Effect of Resource Dependencies on Resource State Recovery

When a resource goes from a running to a non-running state, while the intent to have it running remains unchanged, this transition is called a resource failure. At this point, Oracle Clusterware applies a resource state recovery procedure that may try to restart the resource locally, relocate it to another server, or just stop the dependent resources, depending on the high availability policy for resources and the state of entities at the time.

When two or more resources depend on each other, a failure of one of them may end up causing the other to fail, as well. In most cases, it is difficult to control or even predict the order in which these failures are detected.

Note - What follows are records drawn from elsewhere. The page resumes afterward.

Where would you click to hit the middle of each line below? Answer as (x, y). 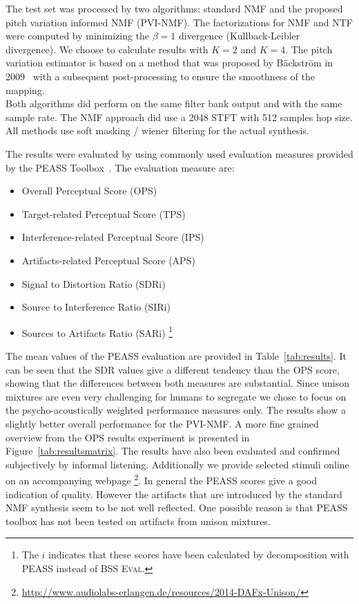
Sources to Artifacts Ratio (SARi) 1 (97, 331)
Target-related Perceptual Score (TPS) (104, 213)
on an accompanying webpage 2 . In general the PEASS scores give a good (161, 479)
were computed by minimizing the (78, 36)
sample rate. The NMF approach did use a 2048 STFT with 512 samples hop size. (179, 117)
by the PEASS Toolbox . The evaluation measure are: (120, 167)
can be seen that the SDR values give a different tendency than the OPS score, (173, 369)
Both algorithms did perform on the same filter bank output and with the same (174, 103)
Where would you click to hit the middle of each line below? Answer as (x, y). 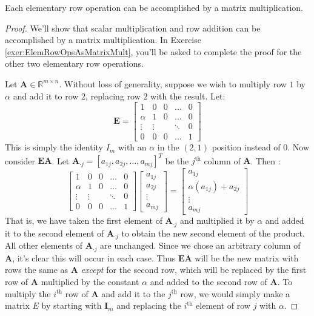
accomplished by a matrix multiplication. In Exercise (103, 40)
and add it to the (133, 293)
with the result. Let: (188, 96)
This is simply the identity (54, 147)
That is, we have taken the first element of (84, 220)
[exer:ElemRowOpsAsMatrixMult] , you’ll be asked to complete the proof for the (153, 51)
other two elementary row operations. (74, 63)
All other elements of (44, 245)
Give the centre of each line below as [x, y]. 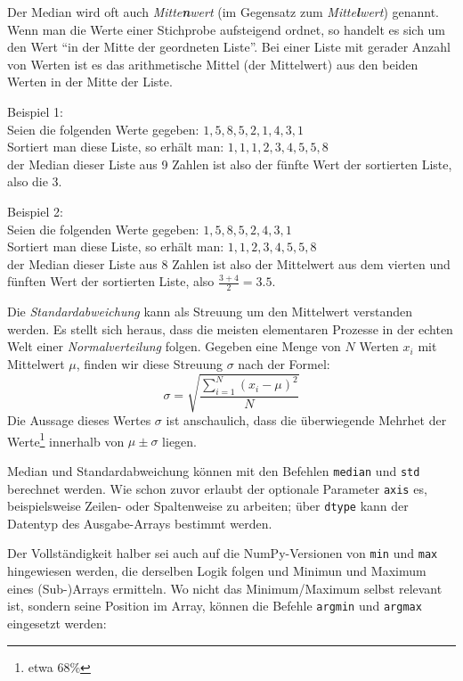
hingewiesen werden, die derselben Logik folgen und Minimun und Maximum [217, 571]
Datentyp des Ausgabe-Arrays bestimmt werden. [140, 523]
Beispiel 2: [35, 211]
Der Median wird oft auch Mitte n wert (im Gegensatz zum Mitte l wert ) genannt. [223, 12]
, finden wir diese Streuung [150, 363]
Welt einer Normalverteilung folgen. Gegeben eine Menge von [174, 346]
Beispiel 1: [35, 111]
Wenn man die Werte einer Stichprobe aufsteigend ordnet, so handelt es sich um [227, 29]

For example, even if resource A depends on resource B, Oracle Clusterware may detect the failure of resource B after the failure of resource A.

This lack of failure order predictability can cause Oracle Clusterware to attempt to restart dependent resources in parallel, which, ultimately, leads to the failure to restart some resources, because the resources upon which they depend are being restarted out of order.

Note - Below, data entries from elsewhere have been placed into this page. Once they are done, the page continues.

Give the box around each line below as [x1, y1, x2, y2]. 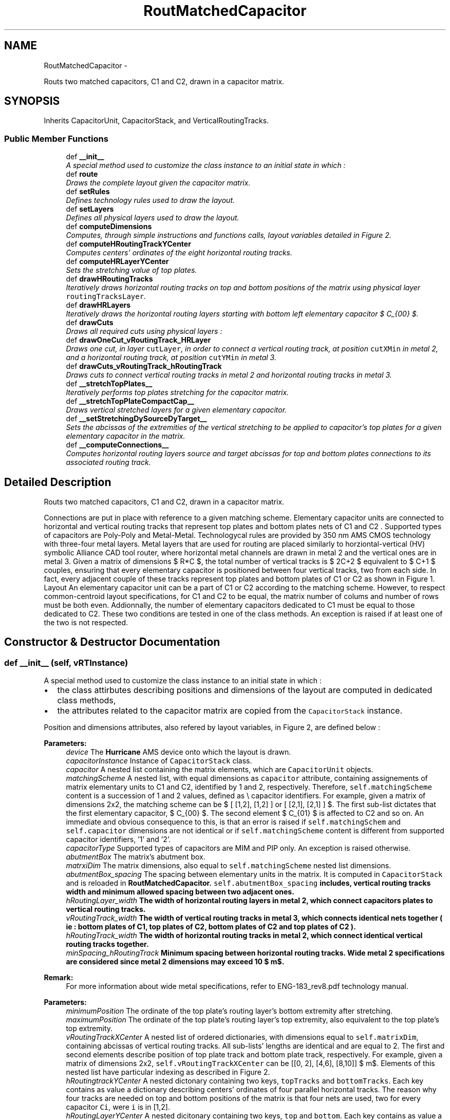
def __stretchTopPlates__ [66, 379, 153, 388]
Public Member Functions [4, 133, 108, 144]
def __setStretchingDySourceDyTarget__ [66, 414, 207, 423]
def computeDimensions [66, 222, 152, 231]
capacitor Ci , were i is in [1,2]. [66, 1103, 170, 1112]
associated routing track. [66, 458, 151, 467]
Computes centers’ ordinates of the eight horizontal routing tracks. [66, 248, 292, 257]
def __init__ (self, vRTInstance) [4, 657, 128, 668]
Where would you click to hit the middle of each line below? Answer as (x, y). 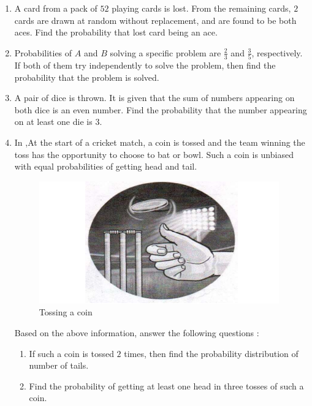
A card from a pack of (56, 8)
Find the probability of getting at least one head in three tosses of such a (166, 385)
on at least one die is (53, 122)
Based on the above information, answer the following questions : (137, 333)
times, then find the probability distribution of (211, 353)
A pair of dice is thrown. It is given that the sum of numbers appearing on (154, 98)
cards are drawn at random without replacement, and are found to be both (155, 20)
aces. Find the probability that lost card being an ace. (116, 32)
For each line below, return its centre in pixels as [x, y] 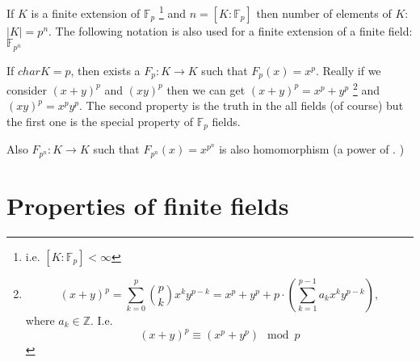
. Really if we [348, 70]
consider [27, 89]
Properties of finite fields [148, 206]
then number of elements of [324, 13]
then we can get [206, 89]
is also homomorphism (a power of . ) [312, 149]
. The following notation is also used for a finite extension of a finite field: [231, 30]
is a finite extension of [86, 13]
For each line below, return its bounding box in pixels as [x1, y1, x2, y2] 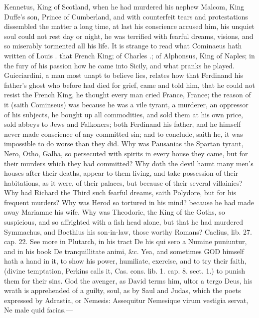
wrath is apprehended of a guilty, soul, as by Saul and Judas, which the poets [4, 285, 241, 296]
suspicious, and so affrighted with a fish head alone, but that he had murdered [4, 217, 244, 227]
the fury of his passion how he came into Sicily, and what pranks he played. [4, 60, 235, 70]
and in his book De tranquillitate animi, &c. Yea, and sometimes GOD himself [4, 246, 244, 256]
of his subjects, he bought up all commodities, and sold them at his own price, [4, 109, 244, 119]
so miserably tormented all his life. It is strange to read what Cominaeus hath [4, 40, 242, 51]
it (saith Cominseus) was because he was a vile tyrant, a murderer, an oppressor [4, 99, 249, 109]
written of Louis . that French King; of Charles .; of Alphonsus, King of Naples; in [4, 50, 255, 60]

In this case, Oracle Clusterware reattempts to restart the dependent resources locally if either or both the hard stop and pullup dependencies are used. For example, if resource A has either a hard stop dependency or pullup dependency, or both, on resource B, and resource A fails because resource B failed, then Oracle Clusterware may end up trying to restart both resources at the same time. If the attempt to restart resource A fails, then as soon as resource B successfully restarts, Oracle Clusterware reattempts to restart resource A.